Example: African Lions

African lions are highly social predators, exhibiting complex cooperative behaviors.

• Females: Live in prides, typically $3$ to $6$ adults (ranging from $1$ to $18$), along with dependent offspring and a coalition of adult males.

  • Female cooperation is crucial for defending young against male infanticide, which frequently occurs when new male coalitions displace existing ones. While an individual female has little chance against a larger male, cooperating females are often successful in repelling attacks. Since females in a pride are almost always close relatives, their cooperation fits within the framework of kin selection.

• Males: Also cooperate to defend territories against invading males and predators. Male coalitions can sometimes be relatives, but not always, suggesting that kin selection alone is not always a sufficient explanation.

  • An individual male cannot claim and defend a pride of female lions alone; forming coalitions is necessary. Even in coalitions of unrelated males, individuals may produce offspring to increase their fitness.

• Relatedness and Coalition Size: Studies show that males in coalitions of two or three are often unrelated, whereas larger coalitions ($4$ to $9$ males) consist mostly of related males.

• Reproductive Success: The probability of siring young depends on an individual's rank within the coalition and the overall coalition size. Reproductive success is more variable for males in coalitions of three to four than for those in coalitions of two.

Eusociality

Eusociality represents the most complex level of sociality, characterized by specific organizational traits.

• Three Major Characteristics:

  1. Individuals of more than one generation living together.

  2. Cooperative care of young.

  3. Division of individuals into non-reproductive (worker) and reproductive (queen/king) castes.

Example: Leafcutter Ants

Leafcutter ants, particularly Atta species, are among the most socially complex ant groups and exemplars of eusociality.

• Castes: Individuals in leafcutter ant colonies are divided into physically distinctive castes, each engaging in specialized behaviors within the colony.
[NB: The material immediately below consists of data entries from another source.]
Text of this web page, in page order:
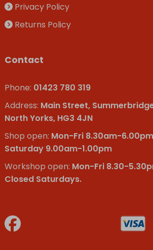
Privacy Policy
Returns Policy
Contact
Phone: 01423 780 319
Address: Main Street,
North Yorks, HG3 4JN
Shop open: Mon-Fri 8.30am-6.00pm
Saturday 9.00am-1.00pm
Workshop open: Mon-Fri 8.30-
Closed Saturdays.
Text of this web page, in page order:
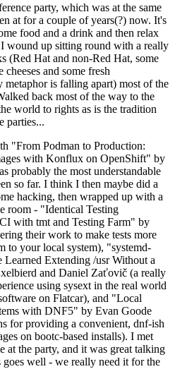
party, which was at the same
at for a couple of years(?) now. It's
food and a drink and then relax
I wound up sitting round with a really
(Red Hat and non-Red Hat, some
cheeses and some fresh
metaphor is falling apart) most of the
back most of the way to the
world to rights as is the tradition
parties...
"From Podman to Production:
with Konflux on OpenShift" by
probably the most understandable
so far. I think I then maybe did a
hacking, then wrapped up with a
room - "Identical Testing
with tmt and Testing Farm" by
their work to make tests more
to your local system), "systemd-
Extending /usr Without a
and Daniel Zaťovič (a really
using sysext in the real world
on Flatcar), and "Local
with DNF5" by Evan Goode
for providing a convenient, dnf-ish
on bootc-based installs). I met
at the party, and it was great talking
well - we really need it for the
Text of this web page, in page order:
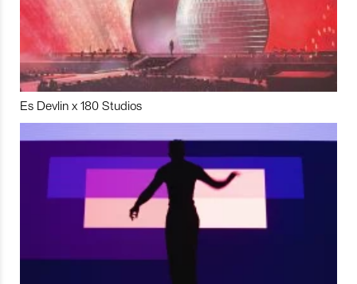
Es Devlin x 180 Studios
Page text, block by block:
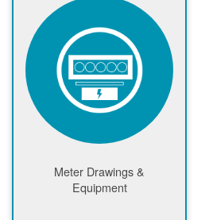
Meter Drawings &
Equipment
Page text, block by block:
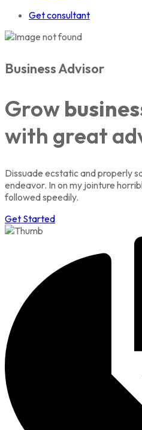
Get consultant
Business Advisor
Grow
with great
Dissuade ecstatic and properly
endeavor. In on my jointure
followed speedily.
Get Started
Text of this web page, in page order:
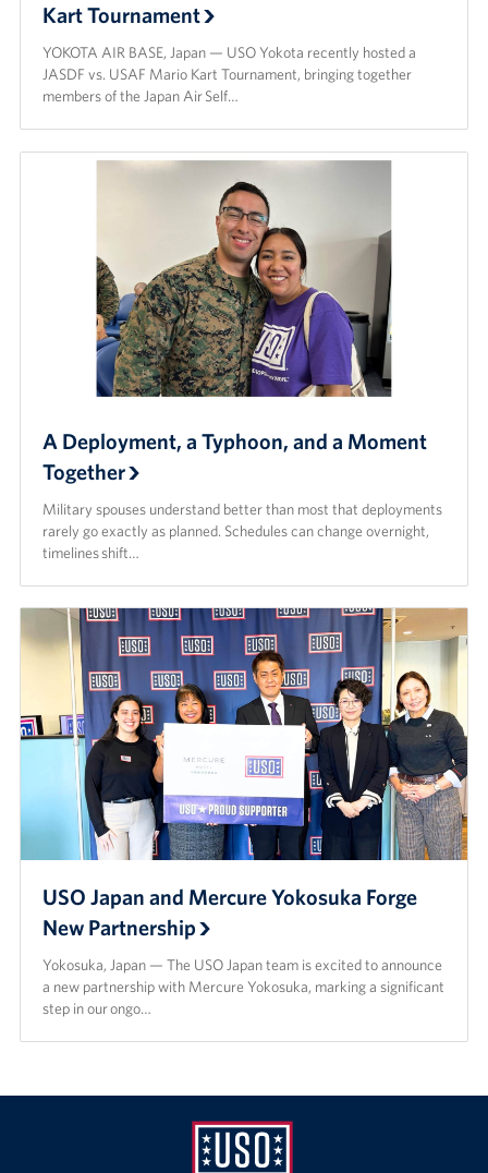
Kart Tournament
YOKOTA AIR BASE, Japan — USO Yokota recently hosted a
JASDF vs. USAF Mario Kart Tournament, bringing together
members of the Japan Air Self…
A Deployment, a Typhoon, and a Moment
Together
Military spouses understand better than most that deployments
rarely go exactly as planned. Schedules can change overnight,
timelines shift…
USO Japan and Mercure Yokosuka Forge
New Partnership
Yokosuka, Japan — The USO Japan team is excited to announce
a new partnership with Mercure Yokosuka, marking a significant
step in our ongo…
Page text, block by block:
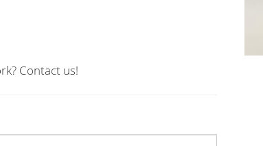
Contact us!
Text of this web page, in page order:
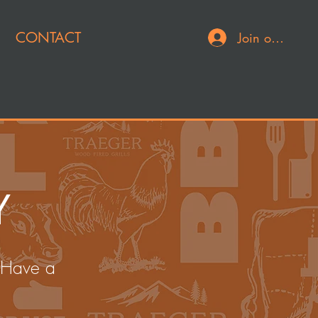
CONTACT Join or Log In
a
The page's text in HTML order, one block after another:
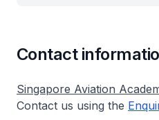
Contact
Singapore Aviation
Contact us using the

For example, smaller ants may ride on leaf fragments carried by larger workers to offer protection against aerial attacks by parasitoid flies.

• Comparison of Castes and Behaviors: Different ant species exhibit varying degrees of task specialization and caste numbers, with leafcutter ants like Atta sexdens displaying a high number of castes and behaviors per colony compared to other ant species.

Evolution of Eusociality

Two main factors are thought to contribute to the evolution of eusociality:

• Kin Selection: This plays a significant role, especially in Hymenoptera (ants, bees, wasps), due to their haplodiploid genetic system.
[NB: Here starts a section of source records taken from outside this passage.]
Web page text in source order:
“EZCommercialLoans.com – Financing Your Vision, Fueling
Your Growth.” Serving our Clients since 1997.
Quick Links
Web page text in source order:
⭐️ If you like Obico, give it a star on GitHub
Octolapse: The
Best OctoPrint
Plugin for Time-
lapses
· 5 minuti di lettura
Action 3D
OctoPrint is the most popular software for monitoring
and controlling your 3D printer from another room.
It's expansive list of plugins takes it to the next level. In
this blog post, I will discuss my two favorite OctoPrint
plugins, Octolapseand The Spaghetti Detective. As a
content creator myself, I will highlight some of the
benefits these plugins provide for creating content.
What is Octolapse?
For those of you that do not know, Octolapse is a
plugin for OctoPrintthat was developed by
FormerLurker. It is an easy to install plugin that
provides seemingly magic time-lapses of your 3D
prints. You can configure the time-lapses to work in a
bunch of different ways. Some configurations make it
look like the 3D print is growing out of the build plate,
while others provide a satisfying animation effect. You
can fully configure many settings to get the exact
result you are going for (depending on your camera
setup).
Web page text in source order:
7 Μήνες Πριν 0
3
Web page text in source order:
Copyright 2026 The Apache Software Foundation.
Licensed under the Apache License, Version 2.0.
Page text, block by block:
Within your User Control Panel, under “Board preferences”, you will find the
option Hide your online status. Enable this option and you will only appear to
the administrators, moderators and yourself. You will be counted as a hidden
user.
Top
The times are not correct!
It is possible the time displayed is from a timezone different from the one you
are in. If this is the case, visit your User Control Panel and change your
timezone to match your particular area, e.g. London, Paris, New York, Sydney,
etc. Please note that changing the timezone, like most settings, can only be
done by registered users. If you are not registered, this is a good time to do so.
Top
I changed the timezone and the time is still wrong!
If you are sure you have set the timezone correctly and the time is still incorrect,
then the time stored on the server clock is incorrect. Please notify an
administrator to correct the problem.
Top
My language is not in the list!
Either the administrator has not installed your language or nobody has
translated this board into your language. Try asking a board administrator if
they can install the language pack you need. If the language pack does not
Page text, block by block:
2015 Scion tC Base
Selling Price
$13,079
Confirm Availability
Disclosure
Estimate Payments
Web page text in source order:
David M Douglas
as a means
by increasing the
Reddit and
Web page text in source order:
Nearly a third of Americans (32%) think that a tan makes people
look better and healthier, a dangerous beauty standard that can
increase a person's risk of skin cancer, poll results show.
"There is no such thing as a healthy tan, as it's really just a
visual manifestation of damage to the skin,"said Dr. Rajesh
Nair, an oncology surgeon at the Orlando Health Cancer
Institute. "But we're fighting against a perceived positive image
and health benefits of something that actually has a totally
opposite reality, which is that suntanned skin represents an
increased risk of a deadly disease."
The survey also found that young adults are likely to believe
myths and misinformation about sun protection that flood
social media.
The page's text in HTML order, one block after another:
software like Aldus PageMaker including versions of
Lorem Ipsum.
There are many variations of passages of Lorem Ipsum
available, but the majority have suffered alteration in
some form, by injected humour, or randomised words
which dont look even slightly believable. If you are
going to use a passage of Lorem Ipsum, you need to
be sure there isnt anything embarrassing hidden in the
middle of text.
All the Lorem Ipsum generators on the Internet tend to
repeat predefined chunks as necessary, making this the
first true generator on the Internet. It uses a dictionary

  • Haplodiploidy: Males develop from unfertilized eggs and are haploid (possessing a single set of chromosomes), while females develop from fertilized eggs and are diploid (possessing two sets of chromosomes).

  • Consequence: Due to this system, full sisters share on average about $75\%$ of their genes (all genes from their haploid father and $50\%$ from their diploid mother), which is a higher coefficient of relatedness ($r = 0.75$) than that between a mother and her daughter ($r = 0.5$). This genetic asymmetry can make it more advantageous for female workers to help raise their sisters than to produce their own offspring, thereby favoring the evolution of sterility and complex social structures.
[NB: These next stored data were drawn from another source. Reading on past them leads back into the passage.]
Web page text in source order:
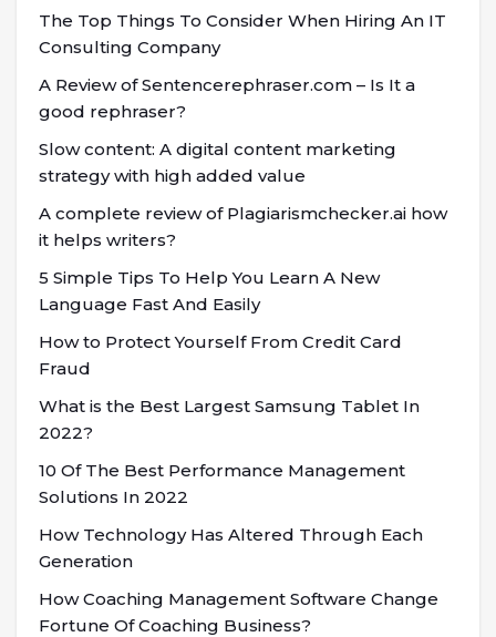
The Top Things To Consider When Hiring An IT
Consulting Company
A Review of Sentencerephraser.com – Is It a
good rephraser?
Slow content: A digital content marketing
strategy with high added value
A complete review of Plagiarismchecker.ai how
it helps writers?
5 Simple Tips To Help You Learn A New
Language Fast And Easily
How to Protect Yourself From Credit Card
Fraud
What is the Best Largest Samsung Tablet In
2022?
10 Of The Best Performance Management
Solutions In 2022
How Technology Has Altered Through Each
Generation
How Coaching Management Software Change
Fortune Of Coaching Business?
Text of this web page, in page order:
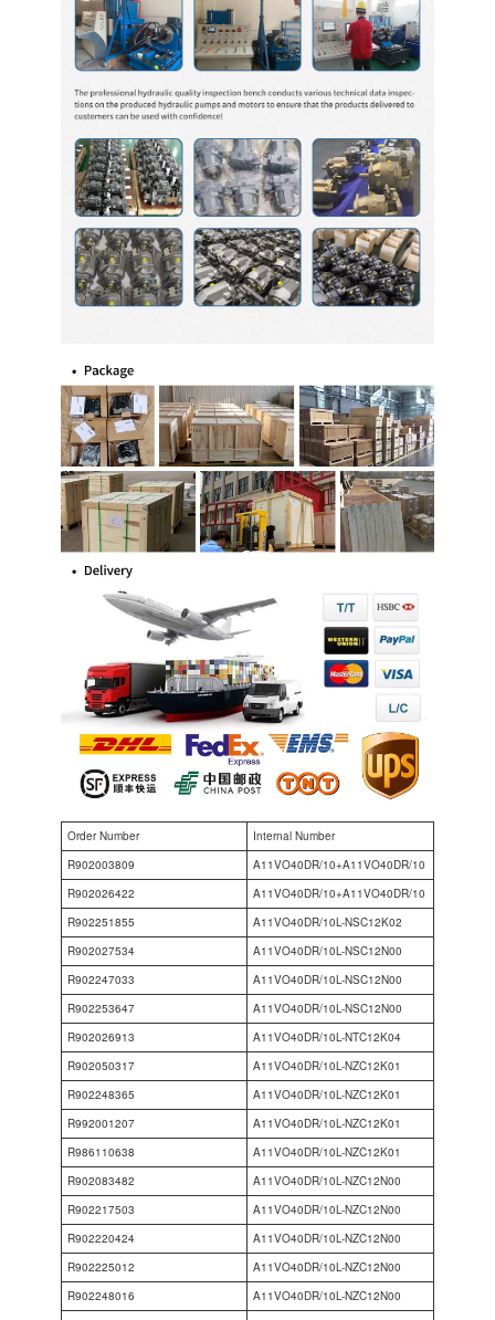
Order Number
Internal Number
R902003809
A11VO40DR/10+A11VO40DR/10
R902026422
A11VO40DR/10+A11VO40DR/10
R902251855
A11VO40DR/10L-NSC12K02
R902027534
A11VO40DR/10L-NSC12N00
R902247033
A11VO40DR/10L-NSC12N00
R902253647
A11VO40DR/10L-NSC12N00
R902026913
A11VO40DR/10L-NTC12K04
R902050317
A11VO40DR/10L-NZC12K01
R902248365
A11VO40DR/10L-NZC12K01
R992001207
A11VO40DR/10L-NZC12K01
R986110638
A11VO40DR/10L-NZC12K01
R902083482
A11VO40DR/10L-NZC12N00
R902217503
A11VO40DR/10L-NZC12N00
R902220424
A11VO40DR/10L-NZC12N00
R902225012
A11VO40DR/10L-NZC12N00
R902248016
A11VO40DR/10L-NZC12N00
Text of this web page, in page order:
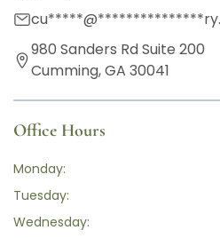
cu*****@***************
980 Sanders Rd Suite 200
Cumming, GA 30041
Office Hours
Monday:
Tuesday:
Wednesday:
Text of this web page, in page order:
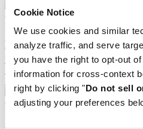
Cookie Notice
We use cookies and similar
analyze traffic, and serve
you have the right to opt-out
information for cross-context
right by clicking "Do not sell
adjusting your preferences
DS-1 38mm
€ 745,00
Buy online
Reserve in boutique
Find a store
DS-1 Day Date

• Ecological Constraints: The demands of the environment may necessitate complex social behavior. For example, the extensive burrow systems required by many social insects or the specialized tasks involved in cultivating fungi (as in leafcutter ants) may demand a division of labor that encourages a more complex social structure.

Summary

Natural selection consistently favors those behaviors that enhance the inclusive fitness of individuals. The evolution of sociality, particularly eusociality, is generally marked by cooperative feeding, the collective defense of the social group, and the restriction of reproductive opportunities to a specialized caste or few individuals.